- Interactive map of Giwa
- Country: Nigeria
- State: Kaduna State

Government
- • Executive Chairman: Ahmad Samaila Abdullahi Yakawada

Area
- • Total: 2,066 km^{2} (798 sq mi)

Population (2006)
- • Total: 286,427
- • Density: 138.6/km^{2} (359.1/sq mi)
- Time zone: UTC+1 (WAT)
- Postal code: 810

= Giwa =

Giwa is a town and Local Government Area of Kaduna State, Nigeria. The Government Council is chaired by Ahmad Sama'ila yakawada .

It was created on 15 September 1991, by the then president and the Grand Commander of the Federal Republic of Nigeria, General Ibrahim Badamasi Babangida GCFR, out of Igabi Local Government Area of Kaduna State. It was created to improve service delivery to local residents and increase administrative effectiveness. Giwa has grown to be an important component of the state's local government system over time, supporting the socioeconomic advancement of Kaduna State. The postal code of Giwa Local Government Area is 810.

== History ==
Giwa as a local government in Kaduna from Igabi local Government in 1991 by General Ibrahim badamasi Babangida in military head of state at that time. The Hausa and Fulani are main ethnic groups which both have strong cultural traditions, make up the majority of Giwa's population. The Giwa people have a strong agricultural heritage, observe customs, and enjoy traditional festivals. The local population's ideals and identity are preserved through communal events, music, and traditional clothing.

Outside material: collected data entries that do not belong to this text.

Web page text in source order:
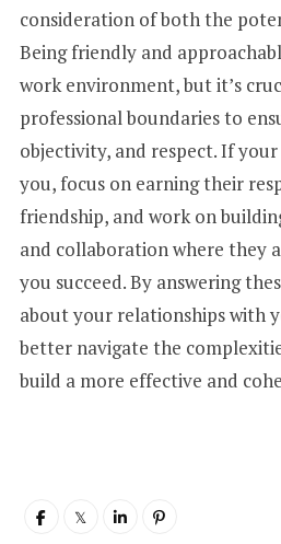
consideration of both the
Being friendly and
work environment, but it’s
professional boundaries to
objectivity, and respect. If
you, focus on earning their
friendship, and work on
and collaboration where they
you succeed. By answering
about your relationships with
better navigate the
build a more effective and
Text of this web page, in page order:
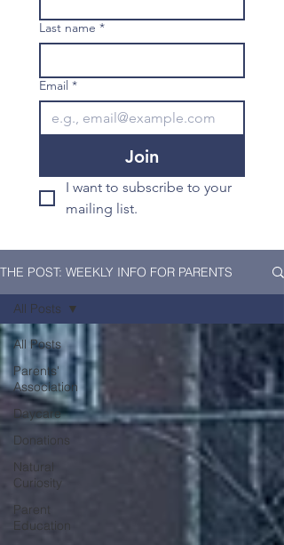
Last name *
Email *
Join
I want to subscribe to your
mailing list.
THE POST: WEEKLY INFO FOR PARENTS
All Posts
Parents'
Association
Daycare
Donations
Natural
Curiosity
Parent
Education
All Posts
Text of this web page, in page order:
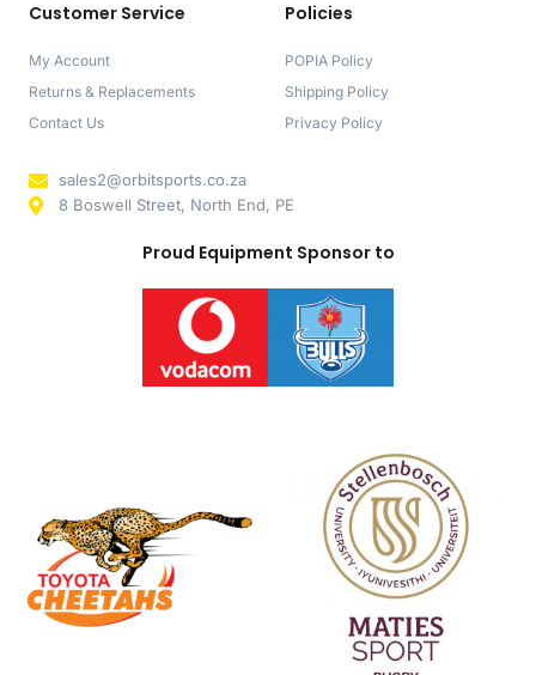
Customer Service
My Account
Returns & Replacements
Contact Us
Policies
POPIA Policy
Shipping Policy
Privacy Policy
sales2@orbitsports.co.za
8 Boswell Street, North End, PE
Proud Equipment Sponsor to
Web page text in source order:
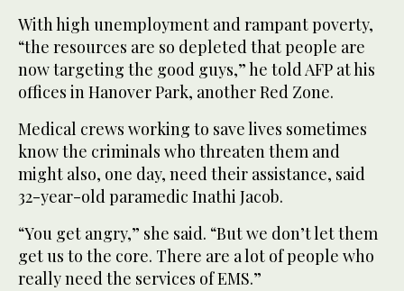
With high unemployment and rampant poverty,
“the resources are so depleted that people are
now targeting the good guys,” he told AFP at his
offices in Hanover Park, another Red Zone.
Medical crews working to save lives sometimes
know the criminals who threaten them and
might also, one day, need their assistance, said
32-year-old paramedic Inathi Jacob.
“You get angry,” she said. “But we don’t let them
get us to the core. There are a lot of people who
really need the services of EMS.”
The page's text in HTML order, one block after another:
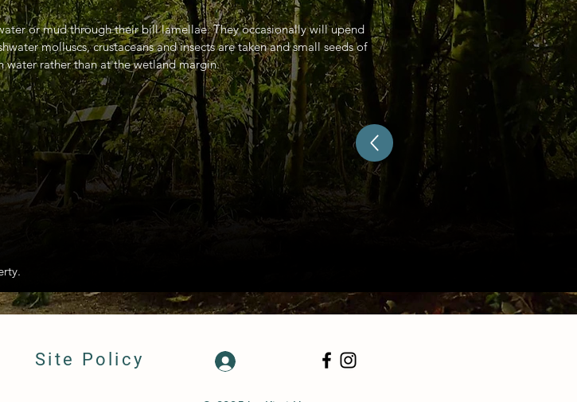
or mud through their bill lamellae. They occasionally will upend
molluscs, crustaceans and insects are taken and small seeds of
water rather than at the wetland margin.
Site Policy
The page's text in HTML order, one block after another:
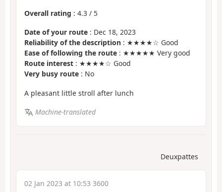
Overall rating : 4.3 / 5
Date of your route : Dec 18, 2023
Reliability of the description : ★★★★☆ Good
Ease of following the route : ★★★★★ Very good
Route interest : ★★★★☆ Good
Very busy route : No
A pleasant little stroll after lunch
Machine-translated
Deuxpattes
02 Jan 2023 at 10:53 3600
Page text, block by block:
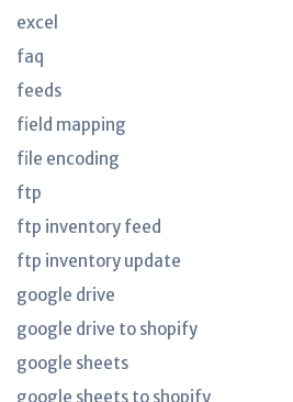
excel
faq
feeds
field mapping
file encoding
ftp
ftp inventory feed
ftp inventory update
google drive
google drive to shopify
google sheets
google sheets to shopify
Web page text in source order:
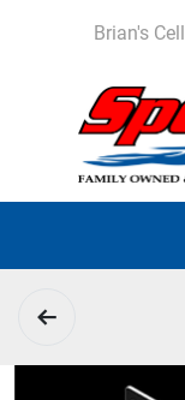
Brian's Cell

== Economic activities in Giwa ==
The major economic activity and occupation of the people are agriculture products farming such as onions, tomatoes, water melons and cucumbers. The livestock farming of cows and rams is also their activities. There is a weekly market known as Giwa market in which different goods and services and sold.

== Geography ==
It has an area of 2,066 km^{2} and a population of 286,427 at the 2006 census. It has 11 wards which are shika, Idasu, Kadaga, Danmahawayi, Kidandan, Galadimawa, Gangara, Giwa, Kakangi, Pan Hauya and yakawada also with 2 development area Administrative/ Councils. It is located in the North-West of Kaduna State.

== Climate ==
The climate is hot all year round because the wet season is oppressively hot and cloudy, while the dry season is partly cloudy.

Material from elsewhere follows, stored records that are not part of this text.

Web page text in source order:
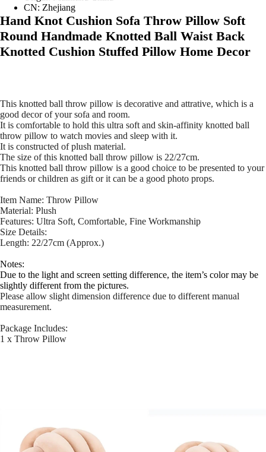
CN: Zhejiang
modname=ckeditor
Hand Knot Cushion Sofa Throw Pillow Soft
Round Handmade Knotted Ball Waist Back
Knotted Cushion Stuffed Pillow Home Decor
This knotted ball throw pillow is decorative and attrative, which is a
good decor of your sofa and room.
It is comfortable to hold this ultra soft and skin-affinity knotted ball
throw pillow to watch movies and sleep with it.
It is constructed of plush material.
The size of this knotted ball throw pillow is 22/27cm.
This knotted ball throw pillow is a good choice to be presented to your
friends or children as gift or it can be a good photo props.
Item Name: Throw Pillow
Material: Plush
Features: Ultra Soft, Comfortable, Fine Workmanship
Size Details:
Length: 22/27cm (Approx.)
Notes:
Due to the light and screen setting difference, the item’s color may be
slightly different from the pictures.
Please allow slight dimension difference due to different manual
measurement.
Package Includes:
1 x Throw Pillow
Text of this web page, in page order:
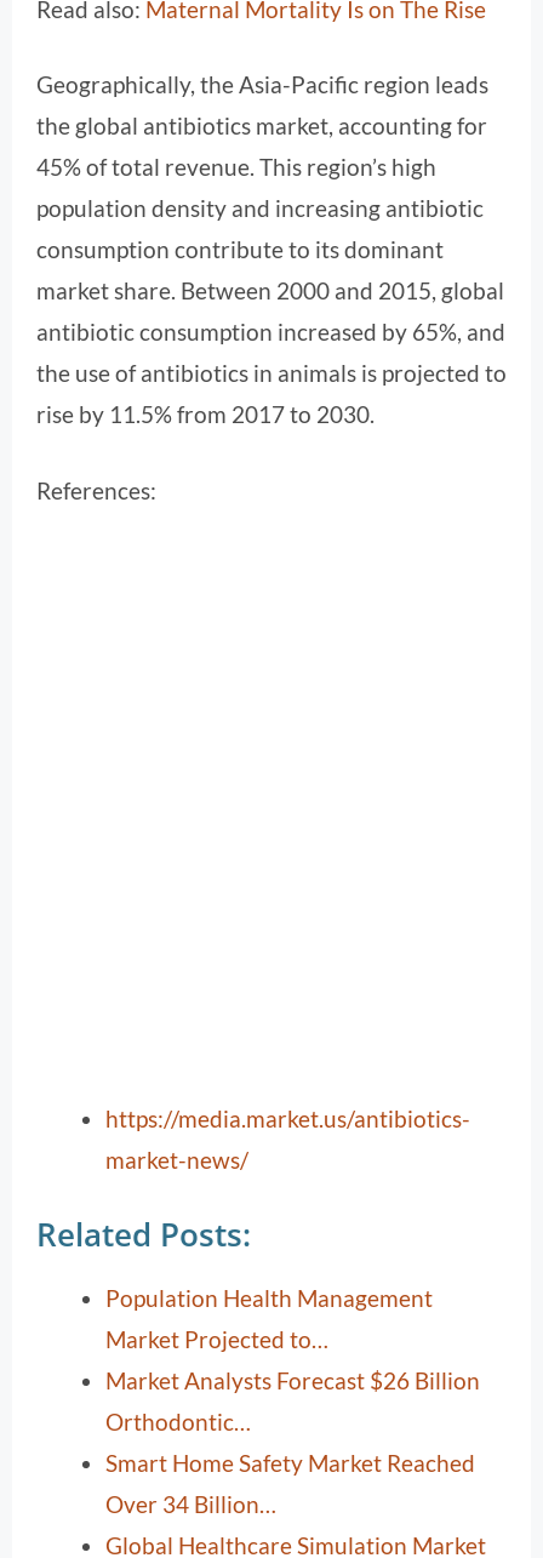
Read also: Maternal Mortality Is on The Rise
Geographically, the Asia-Pacific region leads
the global antibiotics market, accounting for
45% of total revenue. This region’s high
population density and increasing antibiotic
consumption contribute to its dominant
market share. Between 2000 and 2015, global
antibiotic consumption increased by 65%, and
the use of antibiotics in animals is projected to
rise by 11.5% from 2017 to 2030.
References:
https://media.market.us/antibiotics-
market-news/
Related Posts:
Population Health Management
Market Projected to…
Market Analysts Forecast $26 Billion
Orthodontic…
Smart Home Safety Market Reached
Over 34 Billion…
Global Healthcare Simulation Market

Giwa is seeing higher temperatures as a result of climate change, and heat waves are happening more frequently.

The Local Government Area has an average annual temperature of 34 degrees Celsius or 93.2 degrees Fahrenheit and an average annual precipitation total of 1100 millimetres or 43.3 inches.

== Administrative Sub-divisions ==
Giwa Local Government Area consists of 11 subdivisions called Wards (second-order administrative divisions)
1. Giwa Ward.
2. Danmahawayi Ward.
3. Idasu Ward.
4. Pan Hauya Ward.
5. Galadimawa Ward.
6. Kadage Ward.
7. Shika Ward.
8. Gangara Ward.
9. Kakangi Ward.
10. Kidandan Ward.
11. Yakawada Ward.

=== Educational Activities in Giwa ===
There are several secondary and primary schools in different wards in Giwa local government for educational activities.